• **ENTRIES PROVIDED**:

================================

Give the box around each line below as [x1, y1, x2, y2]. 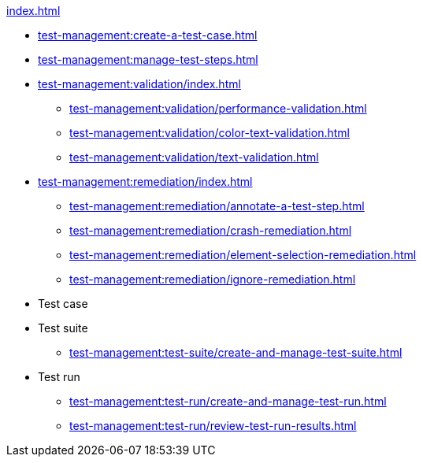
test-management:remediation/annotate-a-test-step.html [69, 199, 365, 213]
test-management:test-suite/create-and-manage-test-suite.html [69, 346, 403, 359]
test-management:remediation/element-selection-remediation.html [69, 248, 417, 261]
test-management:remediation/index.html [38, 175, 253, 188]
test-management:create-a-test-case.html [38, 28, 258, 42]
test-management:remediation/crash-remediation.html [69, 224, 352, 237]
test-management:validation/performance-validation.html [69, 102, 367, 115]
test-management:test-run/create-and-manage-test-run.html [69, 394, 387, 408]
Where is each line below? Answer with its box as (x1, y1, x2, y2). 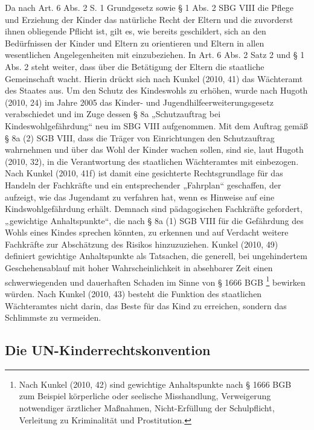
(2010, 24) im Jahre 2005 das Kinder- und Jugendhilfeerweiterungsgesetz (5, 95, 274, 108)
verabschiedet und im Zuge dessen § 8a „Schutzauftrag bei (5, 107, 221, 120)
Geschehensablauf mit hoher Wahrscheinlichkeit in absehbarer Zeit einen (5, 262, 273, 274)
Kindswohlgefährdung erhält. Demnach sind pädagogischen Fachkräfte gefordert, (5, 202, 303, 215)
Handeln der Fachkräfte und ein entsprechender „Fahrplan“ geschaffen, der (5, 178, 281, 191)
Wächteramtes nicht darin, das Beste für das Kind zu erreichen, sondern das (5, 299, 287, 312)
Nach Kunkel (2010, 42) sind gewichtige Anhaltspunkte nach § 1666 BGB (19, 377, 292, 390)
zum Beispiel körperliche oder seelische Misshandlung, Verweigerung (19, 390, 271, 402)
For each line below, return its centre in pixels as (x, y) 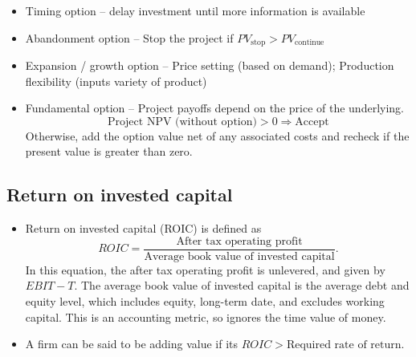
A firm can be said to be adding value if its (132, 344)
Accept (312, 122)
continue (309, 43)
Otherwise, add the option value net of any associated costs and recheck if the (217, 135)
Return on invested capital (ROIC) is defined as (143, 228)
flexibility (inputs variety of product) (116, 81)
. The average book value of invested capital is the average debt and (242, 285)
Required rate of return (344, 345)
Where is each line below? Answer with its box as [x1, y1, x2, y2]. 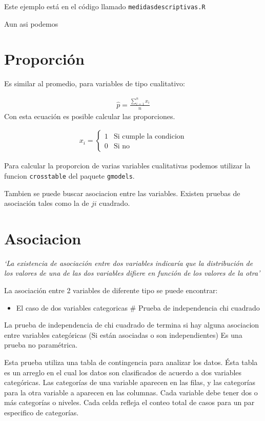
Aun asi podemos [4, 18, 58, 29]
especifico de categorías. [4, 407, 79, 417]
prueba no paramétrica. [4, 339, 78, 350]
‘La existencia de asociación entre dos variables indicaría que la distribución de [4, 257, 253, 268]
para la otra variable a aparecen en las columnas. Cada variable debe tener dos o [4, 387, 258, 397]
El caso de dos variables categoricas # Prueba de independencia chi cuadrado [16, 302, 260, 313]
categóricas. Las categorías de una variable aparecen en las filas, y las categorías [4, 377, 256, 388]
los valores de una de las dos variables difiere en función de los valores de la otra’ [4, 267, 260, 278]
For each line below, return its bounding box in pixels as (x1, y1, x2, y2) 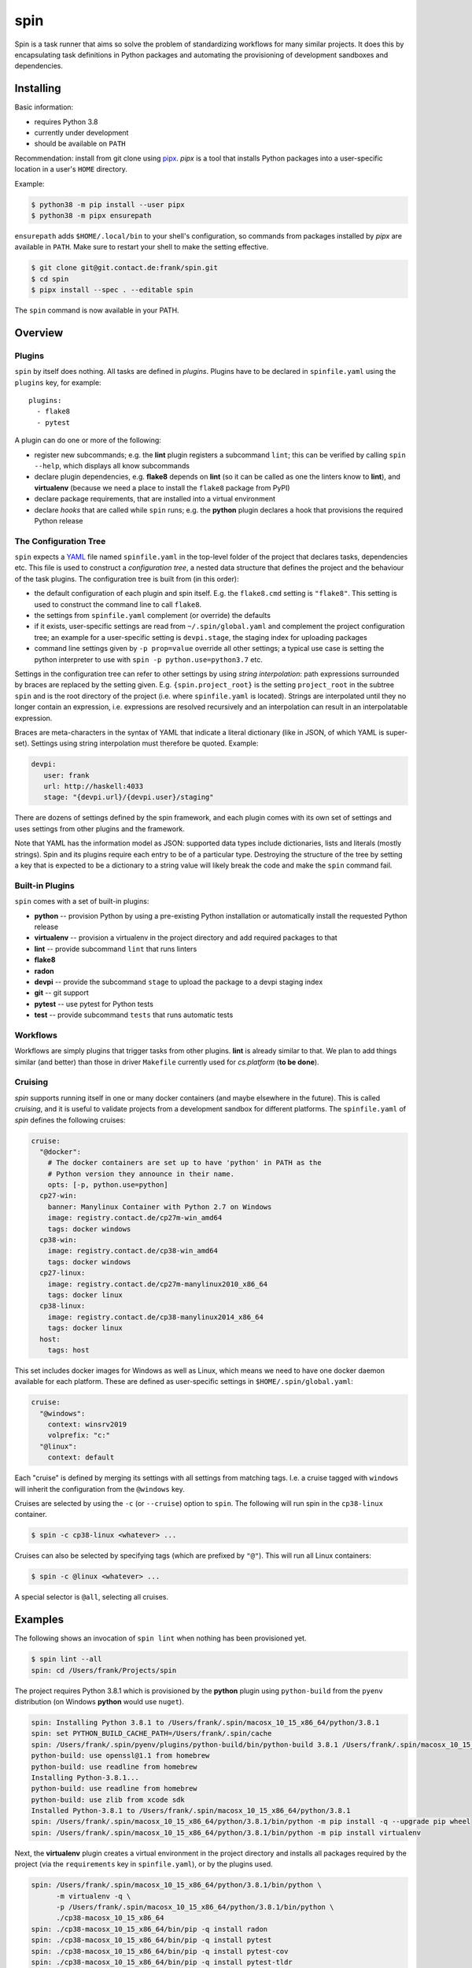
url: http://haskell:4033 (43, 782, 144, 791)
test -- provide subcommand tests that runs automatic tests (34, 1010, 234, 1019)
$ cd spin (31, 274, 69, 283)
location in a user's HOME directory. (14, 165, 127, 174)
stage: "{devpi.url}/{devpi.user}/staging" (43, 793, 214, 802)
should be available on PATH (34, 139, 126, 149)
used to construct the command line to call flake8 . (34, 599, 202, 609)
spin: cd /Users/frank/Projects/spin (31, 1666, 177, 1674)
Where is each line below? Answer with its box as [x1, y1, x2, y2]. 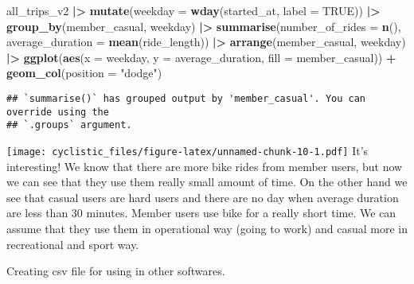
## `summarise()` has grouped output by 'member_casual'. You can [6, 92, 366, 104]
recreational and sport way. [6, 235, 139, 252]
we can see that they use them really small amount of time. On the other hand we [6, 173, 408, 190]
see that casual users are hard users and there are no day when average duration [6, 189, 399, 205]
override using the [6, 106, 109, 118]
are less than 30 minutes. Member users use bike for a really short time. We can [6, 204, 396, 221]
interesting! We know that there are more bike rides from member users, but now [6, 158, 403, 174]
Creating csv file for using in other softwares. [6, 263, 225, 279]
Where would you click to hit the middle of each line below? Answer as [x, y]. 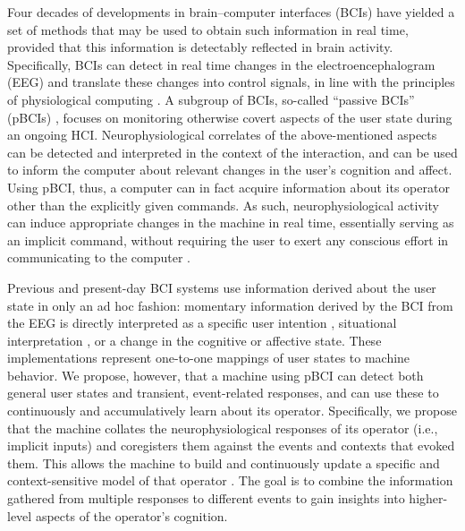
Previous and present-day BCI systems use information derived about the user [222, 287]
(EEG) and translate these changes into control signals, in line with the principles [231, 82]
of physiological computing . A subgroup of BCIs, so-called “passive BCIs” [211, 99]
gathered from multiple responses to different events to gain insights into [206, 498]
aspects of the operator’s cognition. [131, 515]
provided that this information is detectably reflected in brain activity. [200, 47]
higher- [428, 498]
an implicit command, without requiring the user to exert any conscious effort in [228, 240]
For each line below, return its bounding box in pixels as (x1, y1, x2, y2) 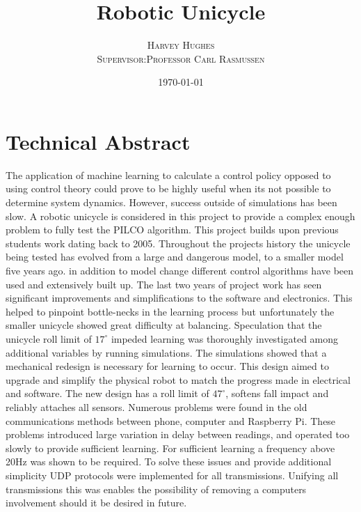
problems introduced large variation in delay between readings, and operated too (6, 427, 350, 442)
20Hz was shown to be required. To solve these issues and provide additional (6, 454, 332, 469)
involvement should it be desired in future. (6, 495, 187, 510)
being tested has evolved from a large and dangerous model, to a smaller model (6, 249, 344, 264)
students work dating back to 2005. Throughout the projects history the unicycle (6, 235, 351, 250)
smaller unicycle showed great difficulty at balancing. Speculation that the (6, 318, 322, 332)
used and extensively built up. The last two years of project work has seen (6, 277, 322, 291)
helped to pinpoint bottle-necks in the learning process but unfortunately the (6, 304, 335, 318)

================================

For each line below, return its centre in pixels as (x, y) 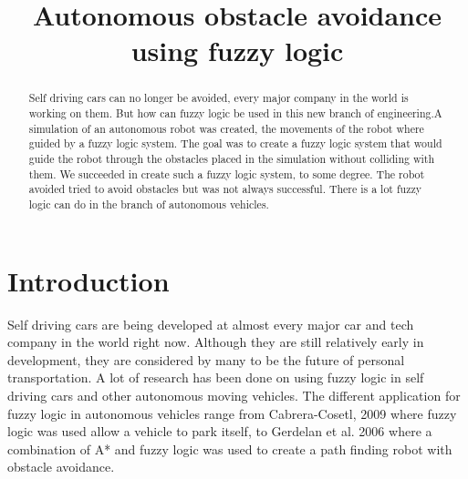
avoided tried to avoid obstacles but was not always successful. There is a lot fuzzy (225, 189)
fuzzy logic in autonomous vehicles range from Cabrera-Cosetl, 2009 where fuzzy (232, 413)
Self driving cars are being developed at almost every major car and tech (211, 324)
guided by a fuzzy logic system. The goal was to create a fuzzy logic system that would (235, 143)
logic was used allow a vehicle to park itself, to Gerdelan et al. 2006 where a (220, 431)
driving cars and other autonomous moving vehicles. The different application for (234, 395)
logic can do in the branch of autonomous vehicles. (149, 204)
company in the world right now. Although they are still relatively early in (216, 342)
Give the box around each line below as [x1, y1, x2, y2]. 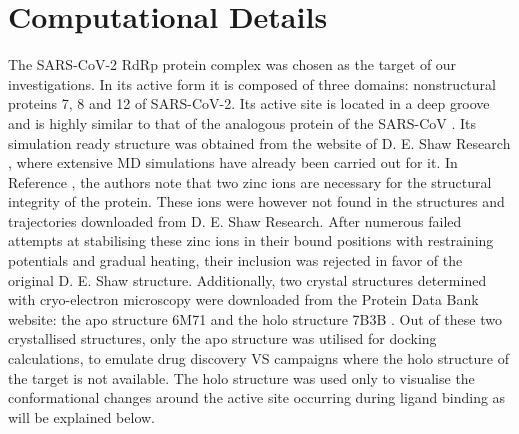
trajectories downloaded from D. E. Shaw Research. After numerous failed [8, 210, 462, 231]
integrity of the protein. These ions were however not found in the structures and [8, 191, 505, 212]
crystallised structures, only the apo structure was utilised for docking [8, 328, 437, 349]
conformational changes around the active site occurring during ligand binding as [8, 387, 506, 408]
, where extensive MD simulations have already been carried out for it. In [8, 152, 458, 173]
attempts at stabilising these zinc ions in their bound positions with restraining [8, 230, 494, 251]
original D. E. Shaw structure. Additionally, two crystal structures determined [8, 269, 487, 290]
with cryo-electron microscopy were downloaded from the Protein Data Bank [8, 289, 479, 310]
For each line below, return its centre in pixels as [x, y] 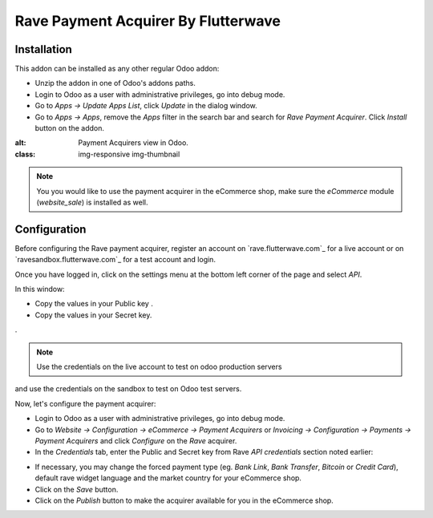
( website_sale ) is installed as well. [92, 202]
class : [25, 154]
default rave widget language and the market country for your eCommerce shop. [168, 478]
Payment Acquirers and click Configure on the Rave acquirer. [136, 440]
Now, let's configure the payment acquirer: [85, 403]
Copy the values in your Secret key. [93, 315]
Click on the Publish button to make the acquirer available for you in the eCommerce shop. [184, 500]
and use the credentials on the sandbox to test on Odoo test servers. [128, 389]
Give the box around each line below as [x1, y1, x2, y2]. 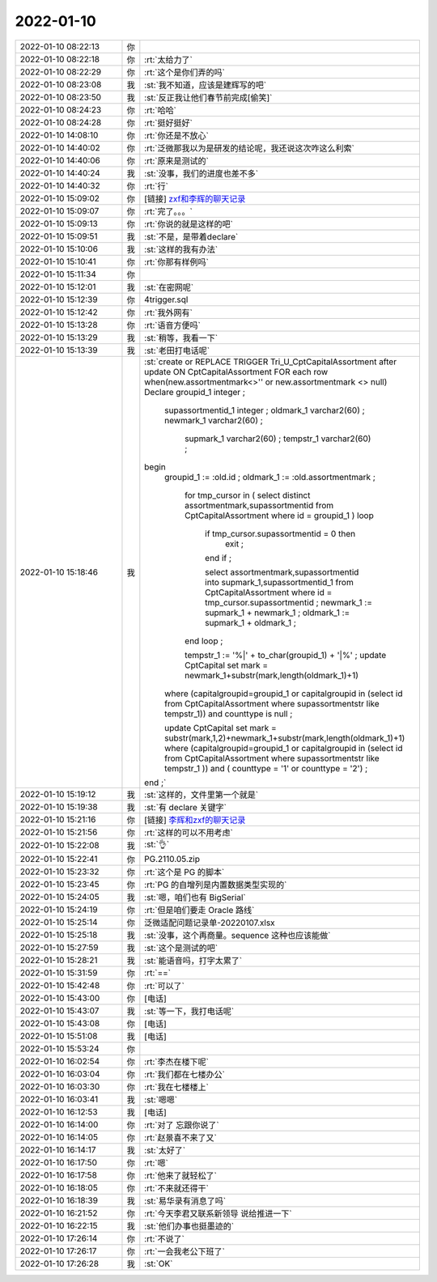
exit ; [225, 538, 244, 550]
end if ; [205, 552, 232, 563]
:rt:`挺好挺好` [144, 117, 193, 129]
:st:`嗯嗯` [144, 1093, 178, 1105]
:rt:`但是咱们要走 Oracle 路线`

================================

Could you restate word for word the lines above from the one containing "( website_sale )" through the one containing "Click on the", both included, and nothing else?

• **SOLUTION TO THIS PROBLEM**:
( website_sale ) is installed as well. [92, 202]
class : [25, 154]
default rave widget language and the market country for your eCommerce shop. [168, 478]
Payment Acquirers and click Configure on the Rave acquirer. [136, 440]
Now, let's configure the payment acquirer: [85, 403]
Copy the values in your Secret key. [93, 315]
Click on the Publish button to make the acquirer available for you in the eCommerce shop. [184, 500]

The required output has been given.